Archer’s fingers twitched across his thin mustache. “Did your boy touch my father’s car?”

“No!” The denial exploded from Robbie, who looked around panic-stricken before pulling his head back in, turtlelike.

McLean, sickened by the boy’s terror, said gently, “Then you did not put power steering fluid in Mr. Rex Archer’s brakes?”

Robbie shook his head violently.

McLean stared out Sarah’s window at the distant Siskiyou Mountains, etched against the Southern Oregon skyline, before letting his gaze settle on Trent Archer. “Well, somebody did.”

“Look, we all know the boy has, ahh, problems,” Archer said. “We know without doubt that he put the wrong fluid in my car six months ago. I’m willing to believe it was an accident. We know my father left his Blazer with Sutton to have the brakes worked on, and we know power steering fluid was found in his brake cylinder by the sheriff’s lab.”

Sarah leaned forward. “Examined at your suggestion?”

“Yes, well, under the circumstances.” Archer sounded defiant.

McLean toyed with a pencil as a conversation he’d had two days before gnawed at him. A mail truck driver he knew had made the same mistake and spent a harrowing two hours limping out of the mountains in first gear. The power steering fluid froze his brakes so badly that he had to replace the entire hydraulic system.

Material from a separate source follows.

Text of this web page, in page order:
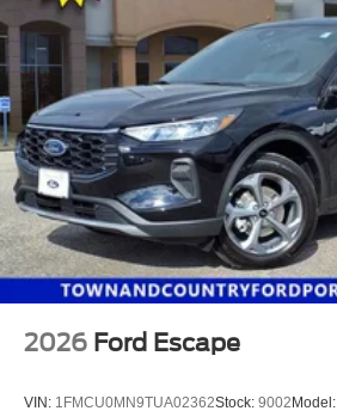
2026 Ford Escape
VIN: 1FMCU0MN9TUA02362Stock: 9002Model:
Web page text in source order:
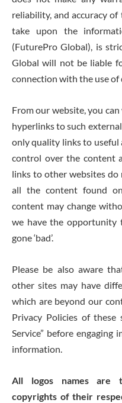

He was a fire investigator, not a mechanic, but this case looked like a loser, something Sarah didn’t want to hear, ever. The boy’s manful efforts to keep from crying jerked McLean back to his own childhood, and the day he learned his father would never come home from the VA hospital. His fist contracted, and the pencil snapped. He scanned the room, more in annoyance than embarrassment, and decided that no matter what the odds, Robbie deserved a chance for a defense.